Number of orders of $k$-sums of $n$-numbers

Question

Suppose we have a $n$-element set $S$. Denote the set of its $k$-element subsets by $K$ ($|K|=\binom{n}{k}$).

If the elements of $S$ are real numbers then to each $k$-element subset we can associate its sum. If these sums $\binom{n}{k}$ numbers are all distinct, they induce an order on $K$.

What is number of orders on $K$ we can obtain this way?

It is clear that this is not all $\binom{n}{k}!$ orders are possible. For example, because the smallest $k+1$ elements defined by the order of numbers of $S$ and $n! < \binom {\binom{n}{k}}{k}$ for sufficient large $k$. There are many other constrains on the orders of $K$.

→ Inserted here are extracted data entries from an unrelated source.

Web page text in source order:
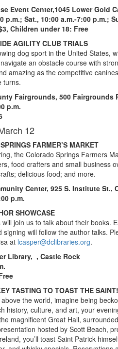
Event Center,1045 Lower Gold
p.m.; Sat., 10:00 a.m.-7:00 p.m.;
Children under 18: Free
AGILITY CLUB TRIALS
dog sport in the United States,
an obstacle course with
amazing as the competitive
turns.
Fairgrounds, 500 Fairgrounds
p.m.
12
FARMER’S MARKET
the Colorado Springs Farmers
food crafters and small business
delicious food; and more.
Center, 925 S. Institute St.,
p.m.
SHOWCASE
will join us to talk about their books.
signing will follow the author talks.
at lcasper@dclibraries.org.
Library, , Castle Rock
TASTING TO TOAST THE SAINT!
the world, imagine being
history, culture, and art, your
magnificent Great Hall,
hosted by Scott Beach,
you’ll toast Saint Patrick

For $n=4$, and $k=2$. $S=\{a, b, c, d\}$ and $K=\{(a,b),(a,c),(a,d),(b,c),(b,d),(c,d)\}$. If $\{a, b, c, d\}=\{0.2, 0.4, 0.8, 0.3\}$, then the correspondent sums equals $\{0.6,1.0,0.5,1.2,0.7,1.1\}$, and we have the following order on $K$: $\{(a,d),(a,b),(b,d),(a,c),(c,d),(b,c)\}$.

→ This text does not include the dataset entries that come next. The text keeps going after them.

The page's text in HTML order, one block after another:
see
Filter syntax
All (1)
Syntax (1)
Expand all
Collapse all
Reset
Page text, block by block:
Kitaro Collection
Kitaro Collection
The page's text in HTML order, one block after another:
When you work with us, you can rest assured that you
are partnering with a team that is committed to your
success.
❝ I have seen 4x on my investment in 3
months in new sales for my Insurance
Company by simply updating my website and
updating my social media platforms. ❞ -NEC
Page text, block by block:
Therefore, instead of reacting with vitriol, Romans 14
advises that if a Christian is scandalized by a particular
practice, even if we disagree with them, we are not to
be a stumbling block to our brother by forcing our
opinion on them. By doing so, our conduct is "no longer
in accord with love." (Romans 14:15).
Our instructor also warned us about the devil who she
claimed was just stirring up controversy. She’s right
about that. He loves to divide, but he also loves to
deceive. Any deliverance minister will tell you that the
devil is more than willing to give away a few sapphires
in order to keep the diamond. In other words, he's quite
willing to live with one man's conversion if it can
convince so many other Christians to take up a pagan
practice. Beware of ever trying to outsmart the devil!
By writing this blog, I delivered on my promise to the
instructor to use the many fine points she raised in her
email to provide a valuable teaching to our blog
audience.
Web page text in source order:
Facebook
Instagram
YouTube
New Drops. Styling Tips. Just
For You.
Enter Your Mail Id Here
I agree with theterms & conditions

Note that we can not get the order $\{(a,b),(a,c),(c,d),(b,d),(a,d),(b,c)\}$ because from the order of the first two elements we get that $b<c$, and from the second two element we get $b>c$.

Answer 1

You are asking for the number of regions of the real hyperplane arrangement with hyperplanes $x_{i_1}+\cdots+ x_{i_k}= x_{j_1}+\cdots+x_{j_k}$. For $n=4$ and $k=2$ the number of regions can be computed to be 48. The computation for $n=5$ and $k=2$ should be tractable, though beyond my computational skills. Based on what is known about counting the number of regions of a real arrangement, I would be very surprised if someone could give a nice answer to your question for any $n$ and $k$.